Data listing below:
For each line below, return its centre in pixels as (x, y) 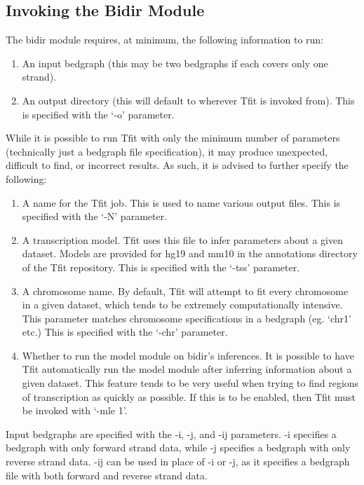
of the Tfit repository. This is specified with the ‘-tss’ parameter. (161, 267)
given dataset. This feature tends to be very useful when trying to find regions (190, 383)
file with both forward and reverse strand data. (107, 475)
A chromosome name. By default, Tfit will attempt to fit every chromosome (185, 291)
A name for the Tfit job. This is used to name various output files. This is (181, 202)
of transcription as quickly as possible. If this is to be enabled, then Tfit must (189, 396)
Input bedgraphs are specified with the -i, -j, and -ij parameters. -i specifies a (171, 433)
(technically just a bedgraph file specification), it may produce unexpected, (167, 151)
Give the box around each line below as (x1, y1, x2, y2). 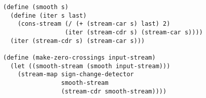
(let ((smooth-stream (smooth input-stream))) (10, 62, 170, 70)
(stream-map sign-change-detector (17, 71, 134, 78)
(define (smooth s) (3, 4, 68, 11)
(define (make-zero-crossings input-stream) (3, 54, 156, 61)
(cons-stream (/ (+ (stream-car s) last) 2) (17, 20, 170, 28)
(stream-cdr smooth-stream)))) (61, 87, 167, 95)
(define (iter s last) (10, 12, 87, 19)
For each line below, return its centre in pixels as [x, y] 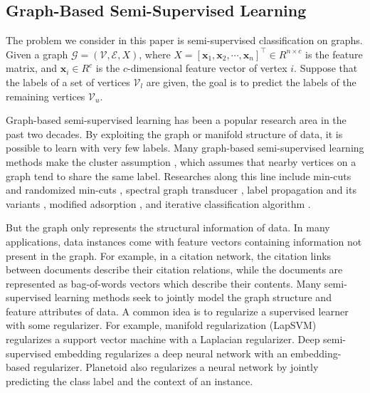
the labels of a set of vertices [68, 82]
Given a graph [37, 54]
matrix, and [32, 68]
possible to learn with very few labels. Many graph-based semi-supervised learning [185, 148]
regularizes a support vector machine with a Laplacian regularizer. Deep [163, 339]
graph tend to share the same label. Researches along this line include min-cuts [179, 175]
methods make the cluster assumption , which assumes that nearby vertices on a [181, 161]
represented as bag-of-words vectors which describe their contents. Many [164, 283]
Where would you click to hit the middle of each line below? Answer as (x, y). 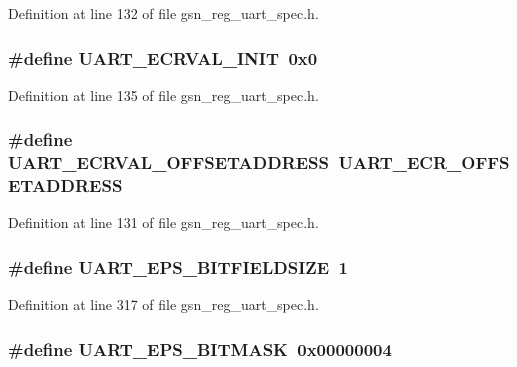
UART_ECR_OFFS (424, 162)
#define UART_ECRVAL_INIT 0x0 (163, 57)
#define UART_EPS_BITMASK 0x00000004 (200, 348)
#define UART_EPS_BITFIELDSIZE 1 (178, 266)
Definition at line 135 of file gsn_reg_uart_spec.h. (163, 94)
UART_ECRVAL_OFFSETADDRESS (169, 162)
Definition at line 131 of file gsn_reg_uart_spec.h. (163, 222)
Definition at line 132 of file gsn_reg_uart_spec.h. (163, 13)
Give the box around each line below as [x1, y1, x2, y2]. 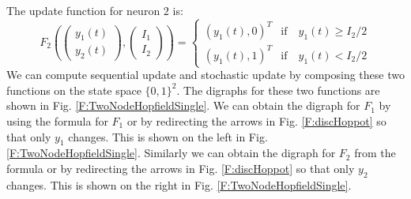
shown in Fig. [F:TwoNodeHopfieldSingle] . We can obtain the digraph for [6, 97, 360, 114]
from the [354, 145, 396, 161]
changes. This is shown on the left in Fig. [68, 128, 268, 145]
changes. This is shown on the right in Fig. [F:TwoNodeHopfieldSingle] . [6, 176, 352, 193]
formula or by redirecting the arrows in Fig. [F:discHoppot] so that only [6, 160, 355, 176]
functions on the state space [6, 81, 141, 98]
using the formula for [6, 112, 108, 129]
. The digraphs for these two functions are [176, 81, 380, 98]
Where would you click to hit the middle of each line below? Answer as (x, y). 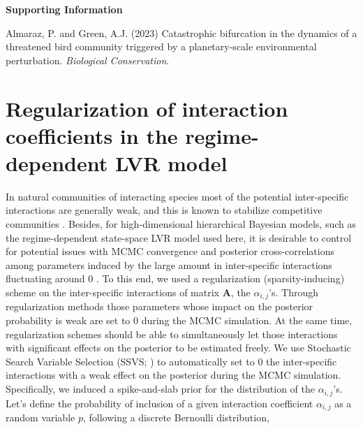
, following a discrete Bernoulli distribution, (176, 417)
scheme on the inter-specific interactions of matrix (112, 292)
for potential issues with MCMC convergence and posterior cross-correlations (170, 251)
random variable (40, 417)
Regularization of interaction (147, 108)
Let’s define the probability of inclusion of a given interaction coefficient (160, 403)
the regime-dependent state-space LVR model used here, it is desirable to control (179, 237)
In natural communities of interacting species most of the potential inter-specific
End of Data listing.
What needs to be done
Within the listing above, the lines from the one with "Definition at line 132" through the one with "Let’s define the" are to be given again word for word. Do not include pictures.

Response
Definition at line 132 of file gsn_reg_uart_spec.h. (163, 13)
Give the box around each line below as [x1, y1, x2, y2]. 
shown in Fig. [F:TwoNodeHopfieldSingle] . We can obtain the digraph for [6, 97, 360, 114]
from the [354, 145, 396, 161]
changes. This is shown on the left in Fig. [68, 128, 268, 145]
changes. This is shown on the right in Fig. [F:TwoNodeHopfieldSingle] . [6, 176, 352, 193]
formula or by redirecting the arrows in Fig. [F:discHoppot] so that only [6, 160, 355, 176]
functions on the state space [6, 81, 141, 98]
using the formula for [6, 112, 108, 129]
. The digraphs for these two functions are [176, 81, 380, 98]
Where would you click to hit the middle of each line below? Answer as (x, y). 
, following a discrete Bernoulli distribution, (176, 417)
scheme on the inter-specific interactions of matrix (112, 292)
for potential issues with MCMC convergence and posterior cross-correlations (170, 251)
random variable (40, 417)
Regularization of interaction (147, 108)
Let’s define the probability of inclusion of a given interaction coefficient (160, 403)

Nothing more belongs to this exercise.